Ces cinq années d'immersion dans le monde de la mode m'ont révélé de nouvelles perspectives professionnelles. L'encadrement des équipes, la gestion de la production me séduisaient davantage. Cet itinéraire m'a dotée d'une réelle polyvalence dans les métiers de l'habillement tant au niveau pratique que théorique. Ainsi, bien avant ma rentrée en BTS, j’envisageais déjà de poursuivre après ces deux ans, dans une autre école hors-contrat : ESIV (57), qui préparait un diplôme niveau bac plus quatre.

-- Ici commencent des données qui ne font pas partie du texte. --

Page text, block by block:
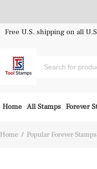
Free U.S. shipping on all
Home All Stamps Forever
Home / Popular Forever Stamps
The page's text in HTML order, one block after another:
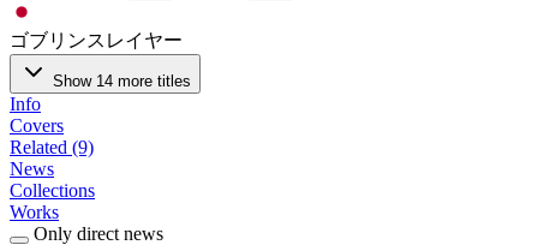
ゴブリンスレイヤー
Show 14 more titles
Info
Covers
Related (9)
News
Collections
Works
Only direct news
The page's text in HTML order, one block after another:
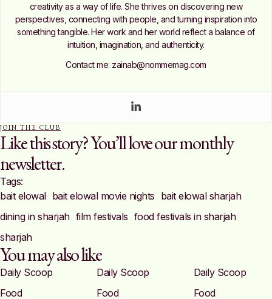
creativity as a way of life. She thrives on discovering new
perspectives, connecting with people, and turning inspiration into
something tangible. Her work and her world reflect a balance of
intuition, imagination, and authenticity.
Contact me: zainab@nommemag.com
JOIN THE CLUB
Like this story? You’ll love our monthly
newsletter.
Tags:
bait elowal bait elowal movie nights bait elowal sharjah
dining in sharjah film festivals food festivals in sharjah
sharjah
You may also like
Daily Scoop
Food
Daily Scoop
Food
Daily Scoop
Food
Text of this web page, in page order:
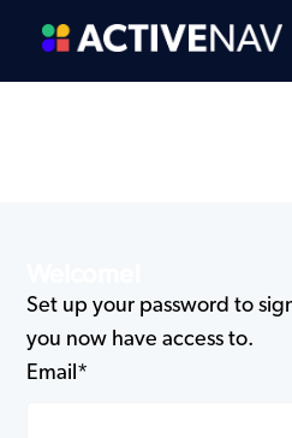
Set up your password to
you now have access to.
Email*
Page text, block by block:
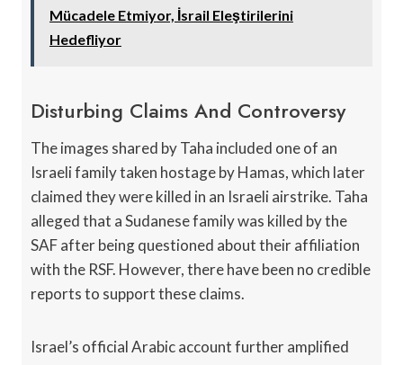
Mücadele Etmiyor, İsrail Eleştirilerini
Hedefliyor
Disturbing Claims And Controversy
The images shared by Taha included one of an
Israeli family taken hostage by Hamas, which later
claimed they were killed in an Israeli airstrike. Taha
alleged that a Sudanese family was killed by the
SAF after being questioned about their affiliation
with the RSF. However, there have been no credible
reports to support these claims.
Israel’s official Arabic account further amplified
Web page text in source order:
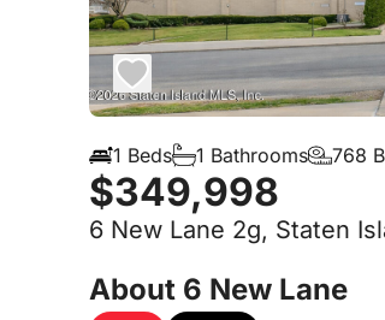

En mai 1990, je présentais donc, ma candidature dans plusieurs lycées pour effectuer ce BTS. J’étais acceptée à Paris et Amiens. Bien qu’au départ, j’aurais aimé connaître une autre ville, je me décide pour Paris. Les trajets Paris/Saint-Dizier, sont plus simples. En septembre, je fis ma rentrée au lycée public des Taillandiers situé dans le onzième arrondissement. J’étais dépaysée : c’était un quartier plus populaire et un lieu très vivant qui se trouvait en plein développement lorsque je l’ai découvert. De nombreux pub apparaissaient dans une rue transversale très proche de mon lycée, et me tentaient beaucoup. C’était un nouveau test car ce changement de cadre me proposait une nouvelle forme de liberté. Pourtant, je ressentais aussi une certaine solitude car j’ai toujours eu des difficultés à me réaliser seule. Je n’étais pas préparée à cette nouvelle liberté, et je la percevais aussi comme très exaltante. Cependant, en y repensant maintenant, je sais qu’elle était problématique. Je me faisais l’effet d’une jeune provinciale nouvellement débarquée à Paris, qui souhaite tout vivre, tout connaître, alors que cela faisait déjà deux ans que j’y habitais. Pourquoi n’ai-je pas ressenti cela lorsque je suis arrivée au lycée Albert de Mun, en 1988 ?
53 Lycée d’Enseignement Professionnel.
54 Certificat d’Aptitude Professionnel.
55 Brevet d’Aptitude Professionnel.
56 En 1986, lorsque j’intègre ce lycée, Châlons-en-Champagne, se nomme Châlons-sur-Marne. Le changement de nom date de 1995.
57 École Supérieure des Industries du Vêtement.